In this study, the four-element Burgers model was utilized to present the viscoelastic behavior and the deformation characteristics of the rootstock. Creep tests were conducted on the rootstocks to obtain the viscoelastic parameters of the Burgers model, using cucurbit (commonly used in watermelon grafting) as an example. The obtained results indicated that this model fitted well and could describe the creep characteristics of the rootstock. Additionally, we analyzed the effect of viscoelastic parameters on rootstock deformation under various test conditions and found that creep deformation gradually increased with the increase in loading force and test velocity. Notably, the rootstock stems showed some damage due to the occurrence of plastic deformation when the loading force was 4 N, which significantly affected the holding effect. One-way ANOVA results showed that the influence of the loading force on the creep deformation was greater than the test velocity. The holding test results without silicone rubber was in accordance with the creep test.

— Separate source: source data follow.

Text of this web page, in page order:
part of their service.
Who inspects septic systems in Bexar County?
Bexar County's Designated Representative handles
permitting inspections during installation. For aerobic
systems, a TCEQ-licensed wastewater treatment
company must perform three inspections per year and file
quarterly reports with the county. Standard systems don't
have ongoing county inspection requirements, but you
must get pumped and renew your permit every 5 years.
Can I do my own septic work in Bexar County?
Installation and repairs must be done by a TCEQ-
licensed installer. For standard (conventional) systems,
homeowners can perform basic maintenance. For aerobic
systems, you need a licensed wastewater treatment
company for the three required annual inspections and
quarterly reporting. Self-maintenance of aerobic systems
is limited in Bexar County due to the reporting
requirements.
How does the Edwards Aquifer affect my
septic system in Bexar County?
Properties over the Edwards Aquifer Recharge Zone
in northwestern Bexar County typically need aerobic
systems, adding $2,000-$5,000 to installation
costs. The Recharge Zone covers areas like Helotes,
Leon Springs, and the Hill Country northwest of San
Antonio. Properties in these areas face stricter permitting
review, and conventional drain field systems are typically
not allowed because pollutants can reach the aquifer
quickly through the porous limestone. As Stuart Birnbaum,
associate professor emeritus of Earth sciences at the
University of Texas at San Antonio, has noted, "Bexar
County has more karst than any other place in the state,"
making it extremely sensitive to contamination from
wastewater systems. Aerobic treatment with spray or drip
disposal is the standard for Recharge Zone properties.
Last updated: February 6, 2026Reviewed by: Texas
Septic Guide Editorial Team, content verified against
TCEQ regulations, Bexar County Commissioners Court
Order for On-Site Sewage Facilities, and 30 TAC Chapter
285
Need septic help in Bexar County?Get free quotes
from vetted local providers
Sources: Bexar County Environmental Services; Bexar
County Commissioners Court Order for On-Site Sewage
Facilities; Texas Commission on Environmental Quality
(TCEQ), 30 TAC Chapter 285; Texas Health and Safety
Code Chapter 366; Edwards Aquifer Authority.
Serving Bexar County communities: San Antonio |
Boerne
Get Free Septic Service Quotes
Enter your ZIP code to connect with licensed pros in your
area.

Additionally, the clamping mechanism with silicone rubber can effectively prevent the damage to the stem, compared to without silicone rubber. Taken together, these results affirm the need to control the holding force below 4 N to reduce creep deformation and prevent holding damage during the watermelon grafting. These findings are expected to guide future explorations into the damage mechanism during rootstock holding.